**TO DO**
None of the pictures should appear; the lines from the line containing "to obtain: [365, 211, 426, 232]" through the last line of the listing must be repeated exactly.

[[ SUPPLIED DATA open ]]

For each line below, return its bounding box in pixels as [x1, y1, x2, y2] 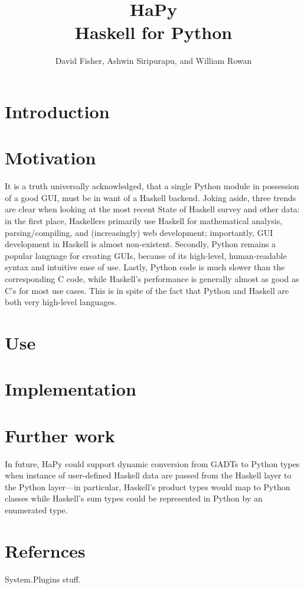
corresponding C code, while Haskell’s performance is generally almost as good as [5, 272, 299, 284]
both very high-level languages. [5, 296, 117, 308]
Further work [5, 423, 115, 447]
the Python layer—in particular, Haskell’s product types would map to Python [5, 480, 290, 493]
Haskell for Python [74, 20, 233, 44]
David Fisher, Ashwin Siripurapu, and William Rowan [55, 54, 252, 67]
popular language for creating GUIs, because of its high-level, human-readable [5, 249, 287, 261]
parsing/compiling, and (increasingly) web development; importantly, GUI [5, 226, 273, 238]
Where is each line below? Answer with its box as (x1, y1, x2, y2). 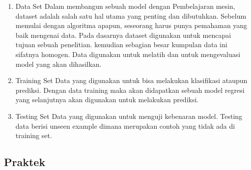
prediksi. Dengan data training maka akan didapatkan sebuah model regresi (15, 85, 245, 95)
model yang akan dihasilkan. (15, 58, 102, 69)
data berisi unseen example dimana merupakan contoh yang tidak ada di (15, 120, 235, 131)
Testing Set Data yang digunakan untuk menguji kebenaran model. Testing (15, 111, 243, 121)
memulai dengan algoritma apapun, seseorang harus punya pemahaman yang (15, 20, 248, 30)
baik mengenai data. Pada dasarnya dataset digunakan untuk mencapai (15, 29, 231, 40)
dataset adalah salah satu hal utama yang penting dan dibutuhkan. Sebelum (15, 10, 247, 21)
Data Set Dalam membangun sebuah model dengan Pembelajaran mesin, (15, 1, 235, 11)
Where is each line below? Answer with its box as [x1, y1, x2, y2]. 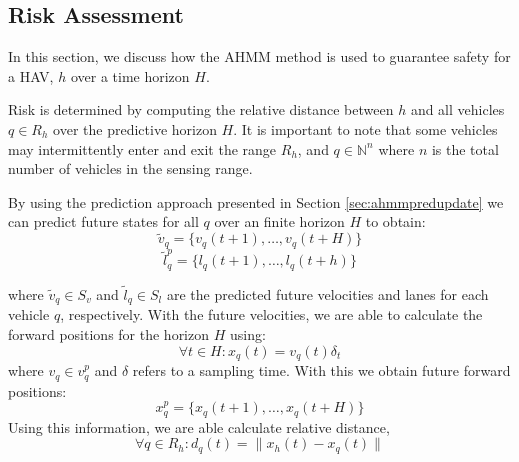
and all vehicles [410, 99, 505, 120]
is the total [431, 138, 499, 159]
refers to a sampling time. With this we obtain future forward [132, 360, 511, 381]
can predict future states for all [8, 211, 199, 232]
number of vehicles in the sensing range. [8, 158, 253, 179]
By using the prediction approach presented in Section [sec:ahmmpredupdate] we [8, 191, 504, 212]
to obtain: [365, 211, 426, 232]
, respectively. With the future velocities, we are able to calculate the [60, 304, 483, 325]
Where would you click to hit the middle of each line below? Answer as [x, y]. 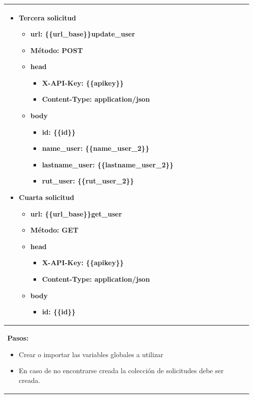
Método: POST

[[ SUPPLIED DATA closed ]]

**WRITTEN ANSWER**
to obtain: [365, 211, 426, 232]
, respectively. With the future velocities, we are able to calculate the [60, 304, 483, 325]
Where would you click to hit the middle of each line below? Answer as [x, y]. 
Método: POST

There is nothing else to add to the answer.